Finding Matrix of Minimum 2-norm to obtain singular matrix

Question

Let $A,X \in \mathbb{R}^{m \times m}$ with rank$(A) = m$. Find $X$ of minimum 2-norm for $A + X$ to be singular.

My thoughts:

Since we want $A + X$ to be singular, we want to show that it has a zero determinant (or show that it has a zero eigenvalue).
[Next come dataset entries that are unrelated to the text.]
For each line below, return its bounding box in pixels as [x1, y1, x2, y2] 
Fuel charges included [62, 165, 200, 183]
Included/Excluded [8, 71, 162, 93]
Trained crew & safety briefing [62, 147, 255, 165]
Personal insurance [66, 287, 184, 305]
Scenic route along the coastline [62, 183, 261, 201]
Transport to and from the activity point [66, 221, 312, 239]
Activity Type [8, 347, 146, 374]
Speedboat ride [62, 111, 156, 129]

Now, since rank$(A) = m$, this means $A$ is full rank, hence it is invertible (non-singular).

My first thought was to take $X$ and look at its singular value decomposition (SVD): Let $$X = U\Sigma V^T,$$ where $U$ and $V$ are orthogonal real $m\times m$ matrices and $\Sigma$ is a diagonal matrix with $$\Sigma = \begin{pmatrix} \sigma_1 \\ & \sigma_2 \\ & & \ddots \\ & & & \sigma_m\end{pmatrix},$$ where $\sigma_1 \geq \dots \sigma_m \geq 0$ are the singular values of $X$. We want to minimize $||X||_2$, where $||X||_2 = \sigma_1$, the largest singular value of $X$. So, we want to minimize $\sigma_1$.

Beyond this, I'm not sure what to do. Might this be a "rank 1 approximation"- type problem?

Answer 1

Some hints:

Let $\underline{\sigma}$ be the smallest singular value of $A$.
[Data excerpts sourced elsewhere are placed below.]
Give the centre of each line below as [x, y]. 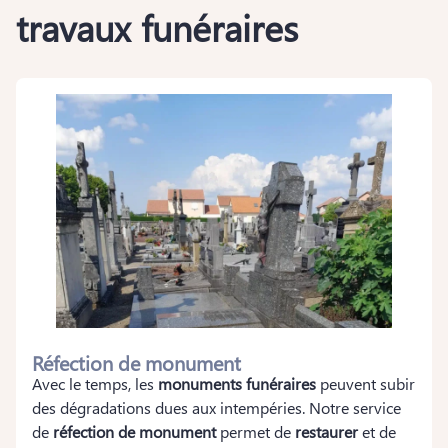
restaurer [326, 431]
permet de [255, 431]
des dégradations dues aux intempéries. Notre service [216, 407]
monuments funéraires [237, 383]
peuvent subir [365, 383]
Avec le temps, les [95, 383]
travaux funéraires [157, 27]
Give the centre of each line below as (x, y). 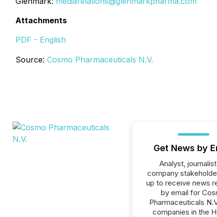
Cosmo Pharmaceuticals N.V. (100, 60)
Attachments (41, 20)
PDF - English (41, 40)
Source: (31, 60)
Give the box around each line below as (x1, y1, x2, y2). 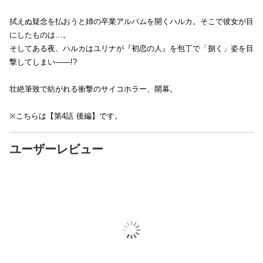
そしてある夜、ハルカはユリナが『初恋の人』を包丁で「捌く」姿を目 (9, 44, 254, 53)
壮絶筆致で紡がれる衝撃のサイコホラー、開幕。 (9, 85, 177, 93)
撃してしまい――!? (9, 58, 77, 66)
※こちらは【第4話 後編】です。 (9, 112, 122, 120)
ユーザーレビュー (9, 143, 103, 156)
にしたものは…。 (9, 31, 70, 39)
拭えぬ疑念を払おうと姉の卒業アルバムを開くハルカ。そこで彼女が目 (9, 17, 254, 26)
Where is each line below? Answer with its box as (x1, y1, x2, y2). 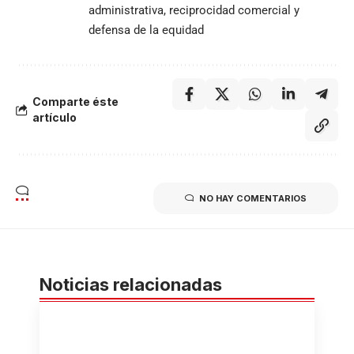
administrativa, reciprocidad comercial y (88, 2, 299, 17)
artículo (32, 110, 77, 124)
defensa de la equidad (88, 22, 204, 37)
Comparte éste (32, 94, 119, 108)
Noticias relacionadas (40, 273, 222, 295)
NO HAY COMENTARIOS (199, 192, 307, 204)

Show that $\|Ax-Bx\| \ge (\underline{\sigma}-\|B\|) \|x\|$, that is $\|A-B\| \ge \underline{\sigma}-\|B\|$. In particular, if $\|B\| < \underline{\sigma}$ then $A-B$ is non singular.

Now use the SVD of $A$ to construct a matrix $B$ of norm $\underline{\sigma}$ such that $A-B$ is singular.